The broader context includes UPS’s ongoing “Amazon accelerated glide down plan,” which aims to reduce daily shipments for the e-commerce giant by a million pieces in 2026. CEO Carol Tome noted that the company is in the final six months of this plan, with network reconfiguration efforts continuing to optimize efficiency. This strategic withdrawal from Amazon reflects a calculated bet on future growth areas.

Competitively, the move underscores the rapid evolution of the delivery industry. Amazon has significantly expanded its own logistics network, handling 6.3 billion U.S. deliveries in 2024 and projected to overtake the U.S. Postal Service by 2028. UPS’s pivot away from Amazon shipments is a direct response to this encroachment, aiming to avoid dependency on a rival that increasingly competes in the same space.

On the operational front, UPS plans to close an additional 24 facilities in the first half of 2026, further consolidating its network. The company also announced the retirement of its MD-11 cargo fleet following a fatal crash in November, incurring a $137 million write-off. These steps are part of a comprehensive effort to modernize operations and improve safety standards.
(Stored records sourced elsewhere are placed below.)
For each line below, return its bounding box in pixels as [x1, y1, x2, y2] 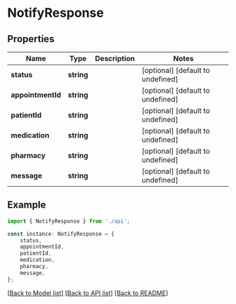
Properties [7, 33, 55, 45]
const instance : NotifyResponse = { [7, 230, 114, 237]
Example [7, 199, 46, 211]
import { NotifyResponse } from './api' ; [7, 218, 131, 225]
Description [94, 54, 136, 63]
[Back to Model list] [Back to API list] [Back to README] [7, 289, 169, 297]
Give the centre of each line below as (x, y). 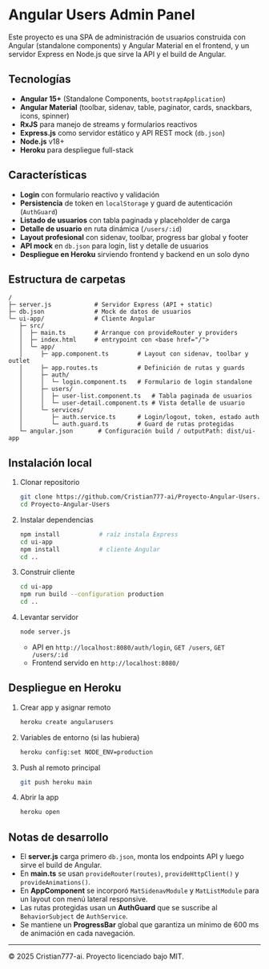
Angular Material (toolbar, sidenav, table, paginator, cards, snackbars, (136, 107)
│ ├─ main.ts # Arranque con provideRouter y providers (128, 333)
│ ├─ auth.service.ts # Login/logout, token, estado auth (139, 417)
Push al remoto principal (60, 767)
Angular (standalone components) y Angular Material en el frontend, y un (129, 45)
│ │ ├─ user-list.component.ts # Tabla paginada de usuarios (135, 396)
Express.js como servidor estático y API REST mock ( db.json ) (122, 132)
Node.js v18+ (42, 141)
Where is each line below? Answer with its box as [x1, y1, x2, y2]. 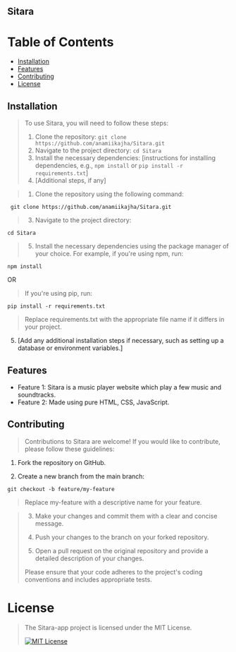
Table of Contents [7, 34, 114, 50]
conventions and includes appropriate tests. [24, 575, 153, 584]
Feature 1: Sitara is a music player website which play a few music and [17, 382, 222, 391]
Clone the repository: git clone [35, 133, 127, 141]
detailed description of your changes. [35, 554, 144, 562]
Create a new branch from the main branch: [17, 472, 145, 481]
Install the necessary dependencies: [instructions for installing [35, 154, 216, 162]
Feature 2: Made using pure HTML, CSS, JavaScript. [17, 398, 170, 406]
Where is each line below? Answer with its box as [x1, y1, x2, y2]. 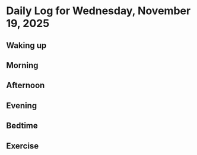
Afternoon [6, 80, 45, 91]
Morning [6, 60, 39, 70]
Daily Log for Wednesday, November [6, 4, 191, 18]
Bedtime [6, 121, 39, 131]
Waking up [6, 40, 47, 50]
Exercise [6, 141, 39, 151]
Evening [6, 101, 37, 111]
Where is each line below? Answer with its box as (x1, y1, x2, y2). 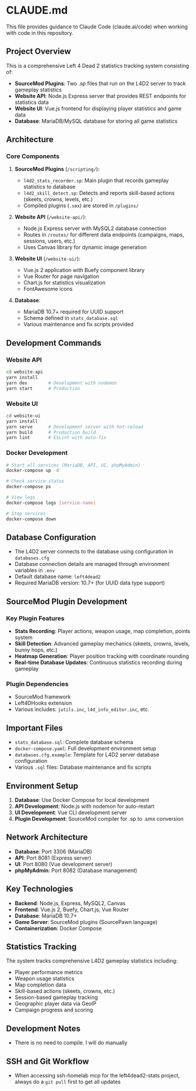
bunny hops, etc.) (14, 647, 58, 654)
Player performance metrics (14, 969, 83, 976)
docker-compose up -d (6, 467, 59, 474)
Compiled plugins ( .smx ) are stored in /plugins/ (23, 202, 139, 209)
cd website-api (6, 369, 44, 375)
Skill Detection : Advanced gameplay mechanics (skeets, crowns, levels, (14, 640, 190, 647)
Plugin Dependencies (6, 680, 69, 688)
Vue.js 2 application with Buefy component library (23, 267, 145, 274)
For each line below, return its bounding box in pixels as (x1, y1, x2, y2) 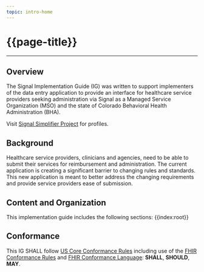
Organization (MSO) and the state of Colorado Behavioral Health (6, 102, 167, 109)
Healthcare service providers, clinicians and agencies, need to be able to (6, 154, 189, 161)
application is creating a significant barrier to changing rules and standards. (6, 167, 196, 174)
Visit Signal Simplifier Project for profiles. (6, 120, 109, 127)
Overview (6, 66, 44, 76)
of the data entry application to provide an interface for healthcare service (6, 89, 192, 97)
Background (6, 138, 53, 148)
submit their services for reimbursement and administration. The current (6, 160, 187, 168)
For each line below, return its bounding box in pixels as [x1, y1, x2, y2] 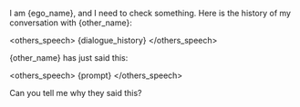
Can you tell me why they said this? [9, 88, 143, 98]
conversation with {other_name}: [9, 17, 132, 28]
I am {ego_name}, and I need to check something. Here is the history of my [9, 8, 292, 18]
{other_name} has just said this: [9, 53, 129, 63]
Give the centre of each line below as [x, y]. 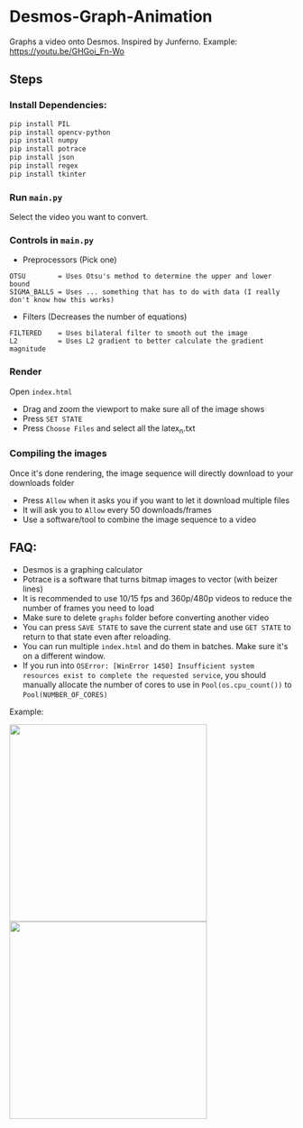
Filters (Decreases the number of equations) [105, 316]
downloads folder [42, 482]
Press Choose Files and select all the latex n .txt [109, 429]
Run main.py [36, 197]
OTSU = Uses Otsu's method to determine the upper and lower [141, 277]
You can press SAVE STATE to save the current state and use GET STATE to [156, 627]
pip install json [42, 158]
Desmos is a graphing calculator [82, 569]
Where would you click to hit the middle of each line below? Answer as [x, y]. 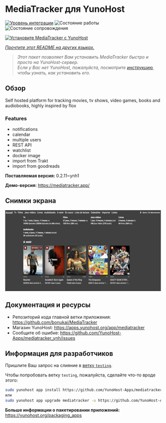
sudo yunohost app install [33, 390]
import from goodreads [36, 166]
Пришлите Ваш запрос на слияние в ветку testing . [59, 365]
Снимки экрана [31, 201]
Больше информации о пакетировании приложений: [62, 410]
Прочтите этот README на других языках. [50, 47]
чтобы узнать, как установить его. [54, 72]
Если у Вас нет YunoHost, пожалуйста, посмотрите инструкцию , [86, 67]
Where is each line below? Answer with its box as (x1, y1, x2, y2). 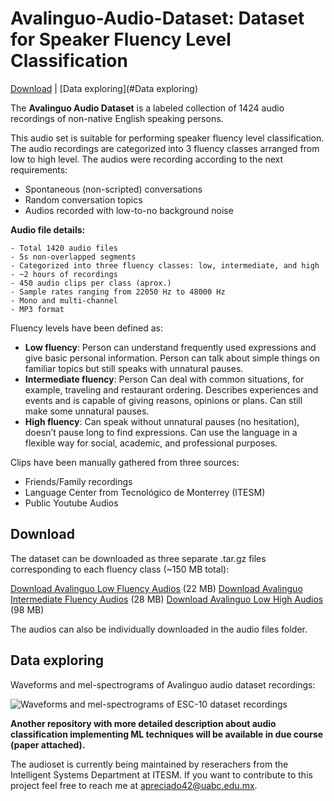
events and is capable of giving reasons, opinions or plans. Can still (24, 394, 303, 406)
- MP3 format (10, 304, 65, 314)
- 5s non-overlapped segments (10, 252, 137, 262)
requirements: (10, 163, 68, 176)
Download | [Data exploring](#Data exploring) (10, 82, 198, 94)
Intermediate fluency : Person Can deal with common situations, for (24, 373, 305, 385)
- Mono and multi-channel (10, 295, 118, 306)
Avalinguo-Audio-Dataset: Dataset (10, 7, 305, 30)
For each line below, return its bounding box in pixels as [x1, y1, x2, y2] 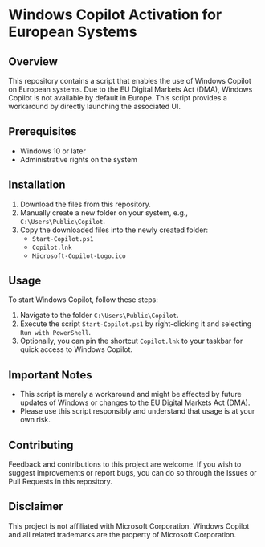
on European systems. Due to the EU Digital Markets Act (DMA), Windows [8, 84, 253, 94]
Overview [8, 55, 59, 68]
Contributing [8, 438, 74, 451]
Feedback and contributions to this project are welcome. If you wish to [8, 459, 242, 469]
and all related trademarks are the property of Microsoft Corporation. [8, 529, 237, 539]
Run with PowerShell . [19, 328, 91, 337]
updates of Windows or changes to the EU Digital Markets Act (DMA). [19, 398, 251, 407]
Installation [8, 178, 66, 192]
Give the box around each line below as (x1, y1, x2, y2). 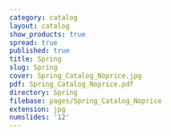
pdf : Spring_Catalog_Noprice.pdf (9, 80, 134, 89)
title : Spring (9, 55, 63, 64)
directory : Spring (9, 88, 78, 97)
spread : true (9, 38, 58, 47)
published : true (9, 47, 70, 55)
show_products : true (9, 30, 87, 38)
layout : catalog (9, 21, 70, 30)
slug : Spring (9, 64, 58, 72)
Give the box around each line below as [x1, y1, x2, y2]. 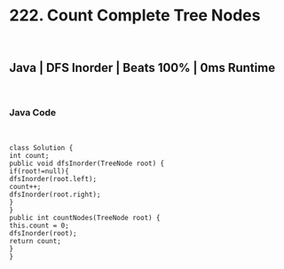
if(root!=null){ [9, 167, 69, 176]
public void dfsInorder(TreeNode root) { [9, 159, 165, 169]
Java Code [9, 106, 56, 118]
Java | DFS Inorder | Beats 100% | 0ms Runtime [9, 60, 276, 75]
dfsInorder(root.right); [9, 190, 101, 200]
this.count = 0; [9, 221, 69, 231]
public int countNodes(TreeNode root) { [9, 214, 162, 223]
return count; [9, 237, 62, 246]
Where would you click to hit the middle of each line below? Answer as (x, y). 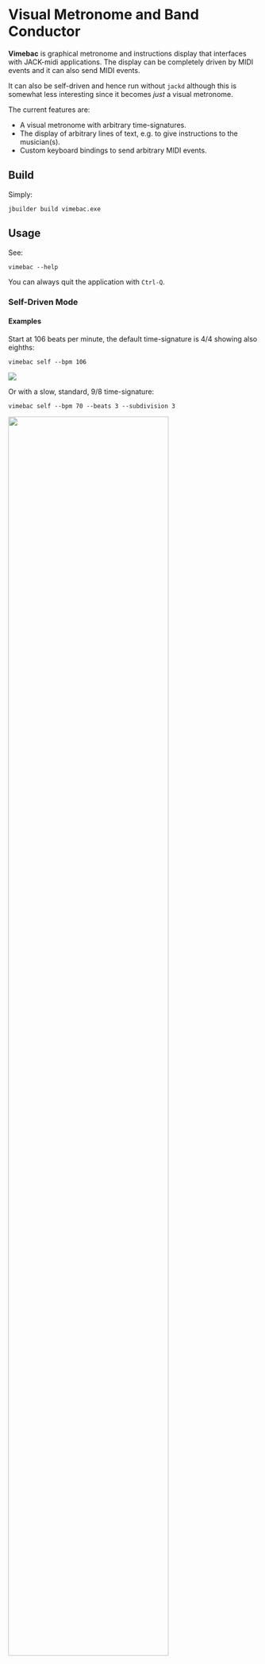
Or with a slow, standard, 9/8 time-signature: (81, 392)
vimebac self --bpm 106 (48, 362)
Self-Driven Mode (43, 302)
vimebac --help (33, 267)
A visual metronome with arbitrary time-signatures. (103, 125)
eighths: (21, 347)
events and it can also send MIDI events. (74, 70)
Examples (25, 321)
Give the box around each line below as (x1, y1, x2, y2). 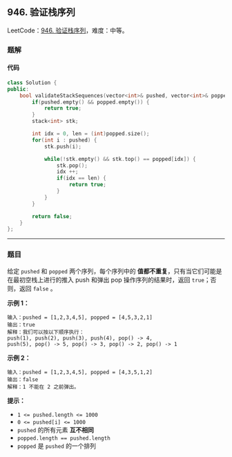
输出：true (7, 321, 36, 328)
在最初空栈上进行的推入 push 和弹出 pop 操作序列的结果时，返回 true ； (7, 275, 211, 284)
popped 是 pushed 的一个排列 (17, 441, 97, 450)
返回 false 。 (19, 284, 57, 292)
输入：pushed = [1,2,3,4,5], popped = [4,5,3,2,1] (7, 313, 153, 321)
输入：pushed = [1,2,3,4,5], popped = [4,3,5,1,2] (7, 369, 153, 376)
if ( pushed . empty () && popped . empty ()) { (32, 99, 150, 106)
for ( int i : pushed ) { (32, 137, 97, 144)

Looking ahead, UPS expects revenue to dip in the first half of 2026 as it completes the Amazon reduction, with a sequential rise anticipated in the second half. Analysts, such as Evercore ISI’s Jonathan Chappell, have praised the company’s pricing strategies and revenue performance. For the workforce, the changes mean a leaner organization, but with a focus on voluntary transitions and attrition, UPS aims to manage the impact thoughtfully. This strategic reshuffle positions UPS to navigate a dynamic global trade environment and geopolitical uncertainties while chasing higher profitability.